A heart attack, on the other hand, occurs when the flow of blood and oxygen to the heart is blocked by a clot for example, causing damage to the heart muscle. If the clot partially blocks the flow of blood in the arteries of the heart, it can cause a lack of oxygen to the heart muscle tissue called ischemia. If the clot completely stops the blood flow, then a heart attack develops.

The new study findings came from an analysis of data from 2000 through 2014 on more than 151 000 adults who had a cardiac arrest while hospitalised in the United States.

Sudden cardiac death claims the lives of as many as 2 000 young South Africans per year who are seemingly healthy, show no signs of heart disease, and who are unaware that they have an existing heart condition.

Improving survival

In that time period (2000–2014), in the US, overall rates of survival at least until discharge from the hospital increased from 16% to 25% for those who had cardiac arrest on a weekday. Survival also improved for those with an off-hours cardiac arrest, from nearly 12% to 22%. However, that was 3.8% lower than patients whose cardiac arrest occurred during a weekday, the researchers noted.
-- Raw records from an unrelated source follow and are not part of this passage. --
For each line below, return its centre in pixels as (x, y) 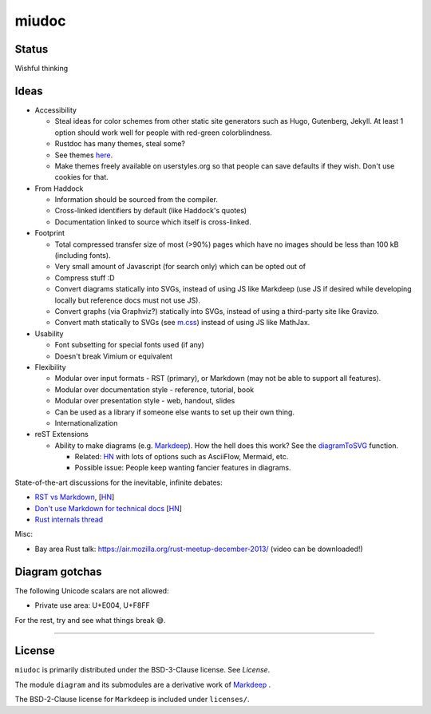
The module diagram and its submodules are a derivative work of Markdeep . (143, 684)
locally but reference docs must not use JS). (128, 300)
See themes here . (84, 155)
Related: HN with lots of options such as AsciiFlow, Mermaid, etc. (182, 457)
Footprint (50, 233)
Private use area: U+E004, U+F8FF (93, 605)
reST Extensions (62, 434)
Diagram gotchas (58, 571)
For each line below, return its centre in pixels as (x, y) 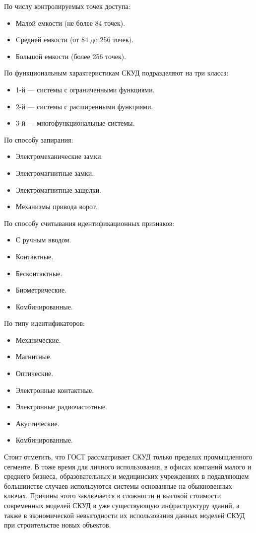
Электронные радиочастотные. (62, 407)
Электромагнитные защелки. (59, 190)
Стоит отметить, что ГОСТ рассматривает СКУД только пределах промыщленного (128, 457)
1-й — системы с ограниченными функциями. (85, 89)
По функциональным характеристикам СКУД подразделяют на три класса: (116, 73)
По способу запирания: (39, 139)
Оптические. (34, 373)
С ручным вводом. (43, 240)
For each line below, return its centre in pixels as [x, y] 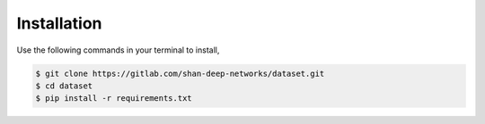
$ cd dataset [64, 86]
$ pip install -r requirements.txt [114, 99]
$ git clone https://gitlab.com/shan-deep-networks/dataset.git [180, 73]
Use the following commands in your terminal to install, [118, 50]
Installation [59, 23]
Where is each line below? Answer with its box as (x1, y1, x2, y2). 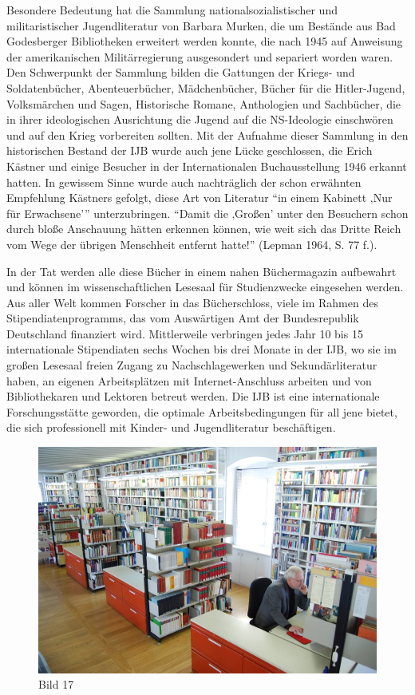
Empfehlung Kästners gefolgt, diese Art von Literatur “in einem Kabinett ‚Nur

Each year, about 200 000 people experience cardiac arrest while in a US hospital, according to the study authors.

“Nearly 50% of in-hospital cardiac arrests take place during off-hours. By determining how survival has changed in recent years, we may be able to identify opportunities for quality improvement efforts,” the study’s lead author, Dr Uchenna Ofoma, said in a news release from the American College of Cardiology.

“If we can improve survival for cardiac arrests that occur during off-hours, it could impact a substantial number of patients,” said Dr Ofoma.